Life's good anytime you can screw around with the power company ! :grin:


----------



## TnAndy (Sep 15, 2005)

Yep, I agree. Mine spun backwards this month to the tune of minus 17 bucks.


----------



## solidwoods (Dec 23, 2005)

And they are the educated ones.
As you know if you try to "back feed" the incoming pwr with non synchronized voltage you will be the first on to know because of the electrical fire and possible explosion.

My guess it the elec co. is upset because you stopped using as much electric as you used to use and they want to snoop to collect info to create a law to help compensate their loss.
Don't laugh it may be comming.
jim


----------



## artificer (Feb 26, 2007)

Why is it automatically assumed that the power company is the Evil Empire? Yes, I agree, nobody wants to pay what they charge. Yes, they have a large bureaucracy and all the downfalls of that.
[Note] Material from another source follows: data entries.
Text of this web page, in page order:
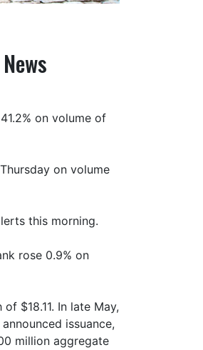
on volume of
on volume
this morning.
rose 0.9% on
$18.11. In late May,
issuance,
million aggregate

If they're so Eeeevviiillleee, just cut the line, and don't use their power.

I can see the humor in the OP's post. I can also see that the power company is successfully monitoring their system and finding problem areas. Power theft is dangerous, as well as being... theft. Backfeeding improperly has killed lineman in the past. Yes, they jumped to a conclusion without proper research, but if you've been on this forum for a while, or other alternative energy sites, you'll have heard of many people connecting up systems without proper safety disconnects or authorization. Just like the credit card fraud prevention... sometimes it bites you in the backside, but I still want that protection to be used on my CC anyway. Their monitoring may be flawed, but it helps them discover problems with the system.

I guess I'm just getting fed up with all the bashing of these evil companies that have all these Machiavellian plots to steal your money and take over your life. Maybe I just need more caffeine this morning.

Michael


----------



## KnowOneSpecial (Sep 12, 2010)

artificer said:


> Why is it automatically assumed that the power company is the Evil Empire? Yes, I agree, nobody wants to pay what they charge. Yes, they have a large bureaucracy and all the downfalls of that.
> 
> If they're so Eeeevviiillleee, just cut the line, and don't use their power.
> 
> ...



:clap:

I totally agree!

Why is it that any time someone owes money the entity they owe it to is "Evil" or "Bad". I see this with car loans and creditt cards. HELLO. No one forced you to get a new car or to charge those things. You are not powerless when it comes to your money. 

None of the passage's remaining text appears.